Europe’s news independent states decide their future in a larger union
The rest of Britain since Brexit has been in political turmoil, with the traditionally large Conservative party finding itself decimated in the British General Election of 2021 and giving way to Labour/Liberal/EU Party coalitions which have been in government since then. Although the concept of Brexit was generally seen as a mistake by many of the British public, the “keep calm and carry on” attitude was almost detrimental to the prospect of Britain rejoining the EU. Once the concept of federalism was gaining popularity, many British felt that it was a bridge too far, especially given the fact that any future membership would eventually mean that they will have to become a part of federal Europe. Wales and Northern Ireland still remain part of the UK, although the prospect of a united Ireland grows more each year as the electorate in Northern Ireland becomes more favourable towards the nationalists and centre. Northern Ireland enjoys a special status within the EU /UK trade deal which ensures that there is no hard border and freedom to work and live is still present .Wales attempted to follow Scotland into independence, but a number of case studies carried out by independent assessors found that any move towards the Scotland model would be a disaster for the Welsh in that its decision to function separately would result in bankruptcy in a number of years. In 2037, the United Kingdom is still in a state of social disorder with short term loans from the Europe bumping up a shortfall in revenue. Tough immigration laws meant that industries depending on foreign labour quickly folded, resulting in more imports and less exports for a state that is desperate to sign any kind of trade deal across the world. A pro-Europe government is constantly burdened by an imposing treaty with Europe that is keeping a stranglehold on any future possibility of improving its situation. Right now, Britain is alone, isolated and held in check.
A new start for Europe
On this day of the signing of the two treaties by all current member states, Europe is stepping into the unknown. A two tier system now exists in the EU, but it is the perfect conclusion to the last ten years. The general consensus is that there will be a move in the direction of federalism rather than independence, but this new union must prove itself both to its existing members and abroad. It needs to show the perfect social model with excellent healthcare, social services, human rights and employment across the continent. It must exert itself diplomatically across the world and not try to be the police force of the planet, nor should it impose itself onto other nations in a democracy building exercise. It needs to look at the failures of its past – colonialism and war, and learn from those failures to become a beacon of fairness and prosperity.
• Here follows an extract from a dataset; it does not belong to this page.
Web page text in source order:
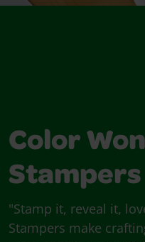
Color
Stampers
"Stamp it, reveal it,
Stampers make

Europe is a new nation and long may it live.
Of course this is all just speculation and the path to a federalist state will no doubt take longer and be far more complicated, but we as Europeans need to ensure that the discussion on closer integration must continue. If it should be confederalism, federalism of just keeping things as they are, we need to have that discussion. There are many groups and organisations who can provide you with the information you need to get involved in the future of Europe, so get out and see what part you can play. Start with the official website of the EU, because if you decide to let others determine the future of Europe, you may not like what you get, so be active and, above all, be European.